ST. PAUL, Minn. (WCCO) — Session 2015 came to a chaotic close at the State Capitol, but lawmakers’ work isn’t done yet.

Republicans didn’t get the tax cuts they wanted. Democrats didn’t get the transportation spending they wanted. The governor didn’t get the money for pre-kindergarten programs he wanted.

So on Tuesday Gov. Mark Dayton made good on his threat to take down the $17 billion education bill. It forces a special session, but Dayton said he won’t call one until Republicans give him the pre-kindergarten programs he wants.

Dayton said the legislature is short-changing Minnesota children by under-funding education when the state has a $2 billion surplus.

“It is incomprehensible that estate tax cuts for millionaires and property tax relief for large corporations are higher priorities for the House Republican Caucus than investing adequately in our students and young children,” Dayton said.

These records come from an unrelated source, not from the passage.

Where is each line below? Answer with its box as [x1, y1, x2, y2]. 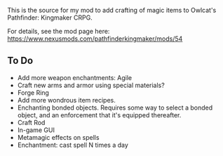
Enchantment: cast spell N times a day [17, 141, 128, 149]
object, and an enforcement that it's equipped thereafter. [17, 110, 182, 119]
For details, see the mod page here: [7, 27, 110, 35]
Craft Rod [17, 118, 46, 126]
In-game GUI [17, 126, 55, 134]
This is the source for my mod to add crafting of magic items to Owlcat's [7, 6, 217, 14]
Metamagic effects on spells [17, 133, 100, 141]
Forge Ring [17, 88, 49, 97]
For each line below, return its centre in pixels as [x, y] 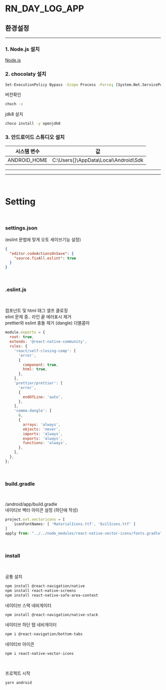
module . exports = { [25, 333]
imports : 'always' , [43, 434]
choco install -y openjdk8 [33, 124]
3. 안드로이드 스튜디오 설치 [35, 137]
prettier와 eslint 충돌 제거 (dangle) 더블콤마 [47, 323]
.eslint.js [16, 289]
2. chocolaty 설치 [26, 74]
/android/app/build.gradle [31, 504]
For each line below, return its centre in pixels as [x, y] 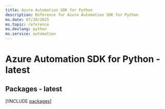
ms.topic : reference [27, 24]
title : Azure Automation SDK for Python [49, 10]
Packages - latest [34, 89]
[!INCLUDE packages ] [28, 101]
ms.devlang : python [26, 29]
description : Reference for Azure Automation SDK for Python [72, 15]
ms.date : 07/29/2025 [27, 19]
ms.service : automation [31, 34]
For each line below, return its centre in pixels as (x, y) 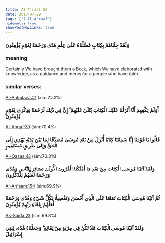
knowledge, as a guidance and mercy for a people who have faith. (72, 74)
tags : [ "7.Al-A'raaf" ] (29, 19)
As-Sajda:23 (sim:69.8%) (31, 215)
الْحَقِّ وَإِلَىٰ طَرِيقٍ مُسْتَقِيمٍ (32, 146)
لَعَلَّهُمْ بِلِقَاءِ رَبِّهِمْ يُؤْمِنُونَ (30, 205)
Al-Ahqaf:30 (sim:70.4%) (31, 127)
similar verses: (24, 87)
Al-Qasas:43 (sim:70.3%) (31, 156)
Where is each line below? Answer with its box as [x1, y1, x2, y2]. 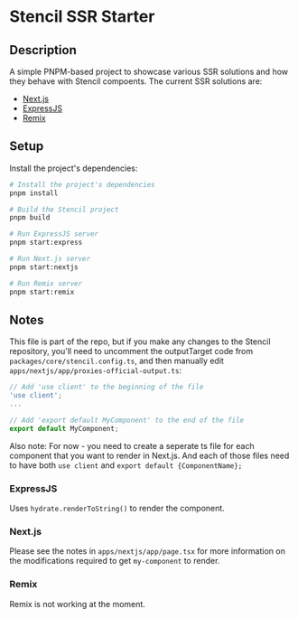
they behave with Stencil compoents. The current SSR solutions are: [9, 76, 263, 87]
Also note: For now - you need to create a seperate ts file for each [9, 440, 255, 451]
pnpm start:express [9, 238, 83, 248]
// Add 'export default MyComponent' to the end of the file [9, 416, 245, 425]
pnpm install [9, 188, 59, 198]
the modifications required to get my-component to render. [9, 556, 220, 566]
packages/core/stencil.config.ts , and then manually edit [9, 355, 224, 367]
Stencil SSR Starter [9, 6, 155, 27]
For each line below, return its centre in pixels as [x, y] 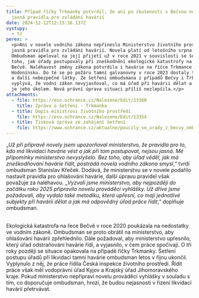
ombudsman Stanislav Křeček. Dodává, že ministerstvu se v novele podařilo [99, 170]
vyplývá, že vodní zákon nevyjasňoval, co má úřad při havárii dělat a [102, 84]
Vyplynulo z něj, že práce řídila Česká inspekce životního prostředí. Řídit [94, 264]
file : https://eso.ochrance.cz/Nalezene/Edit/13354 [82, 117]
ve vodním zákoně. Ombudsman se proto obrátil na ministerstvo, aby [90, 232]
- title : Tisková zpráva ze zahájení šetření [69, 123]
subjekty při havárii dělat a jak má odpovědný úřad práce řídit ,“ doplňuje [95, 202]
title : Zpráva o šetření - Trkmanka [62, 106]
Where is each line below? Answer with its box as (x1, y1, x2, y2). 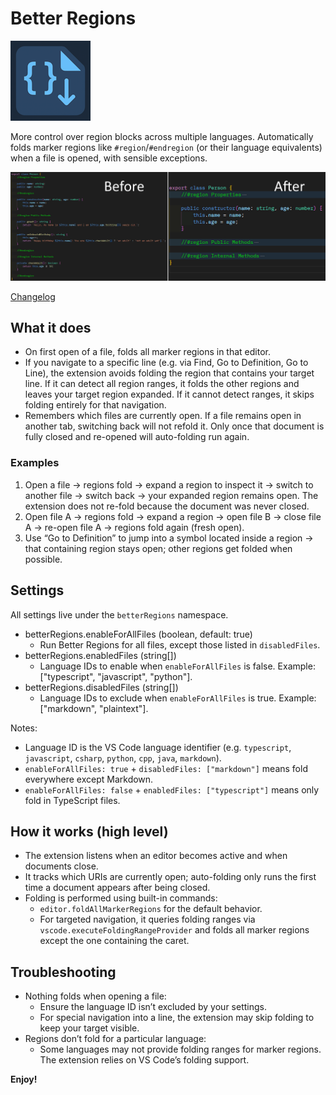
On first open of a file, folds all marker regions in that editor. (24, 346, 271, 358)
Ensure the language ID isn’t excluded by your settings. (39, 1001, 267, 1013)
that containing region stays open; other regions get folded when (24, 542, 293, 554)
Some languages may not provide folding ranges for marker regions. (39, 1043, 322, 1056)
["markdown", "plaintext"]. (39, 702, 149, 714)
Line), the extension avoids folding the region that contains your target (24, 367, 315, 379)
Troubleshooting (10, 963, 117, 981)
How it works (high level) (10, 823, 169, 840)
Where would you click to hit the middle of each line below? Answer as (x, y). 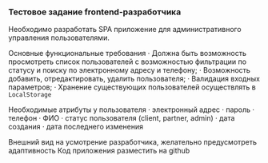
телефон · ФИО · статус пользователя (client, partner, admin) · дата (122, 118)
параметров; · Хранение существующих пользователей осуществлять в (132, 87)
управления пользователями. (59, 38)
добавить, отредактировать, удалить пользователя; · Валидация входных (134, 79)
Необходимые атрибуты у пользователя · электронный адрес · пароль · (131, 109)
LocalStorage (30, 95)
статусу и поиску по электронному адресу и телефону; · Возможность (129, 70)
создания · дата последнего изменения (76, 127)

The governor’s veto comes after a raucous midnight end to the session.

Democrats tried to shout down Republican House Speaker Kurt Daudt, who ignored them and speed-voted the last bill just seconds before adjournment.

Daudt said afterward the governor’s pre-kindergarten program doesn’t have enough support to pass the legislature and even a special session won’t change that.

“I say this very respectfully to the governor: You had five months to build the support and gain the votes in the legislature for his No. 1 priority and unfortunately it didn’t pass either body,” Daudt said. “That’s not my problem.”

No matter when the special session is called, it won’t be held at the state capitol. Workers are emptying the building for a year-long renovation shutdown.  Everything must go, from governor portraits to century-old wooden desks, and lawmakers must find another venue.